→ **What to work on**
Read the listing and extract each line that includes the word "modern".

→ **Excerpted records**
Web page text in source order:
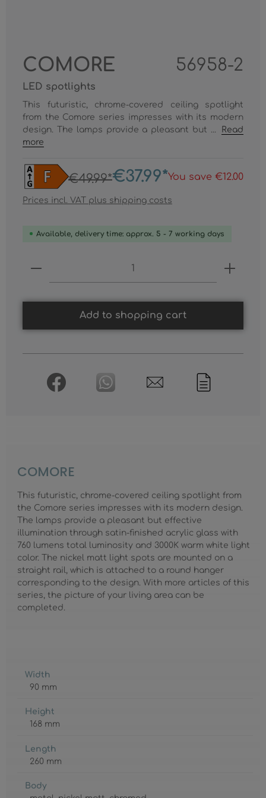
COMORE 56958-2
LED spotlights
This futuristic, chrome-covered ceiling spotlight
from the Comore series impresses with its modern
design. The lamps provide a pleasant but ...
Read
more
€49.99*€37.99*You save €12.00
Prices incl. VAT plus shipping costs
Available, delivery time: approx. 5 - 7 working days
Product Quantity: Enter the
Add to shopping cart
COMORE
This futuristic, chrome-covered ceiling spotlight from
the Comore series impresses with its modern design.
The lamps provide a pleasant but effective
illumination through satin-finished acrylic glass with
760 lumens total luminosity and 3000K warm white light
color. The nickel matt light spots are mounted on a
straight rail, which is attached to a round hanger
corresponding to the design. With more articles of this
series, the picture of your living area can be
completed.
Width
90 mm
Height
168 mm
Length
260 mm
Body

→ **Completed exercise**
from the Comore series impresses with its modern
the Comore series impresses with its modern design.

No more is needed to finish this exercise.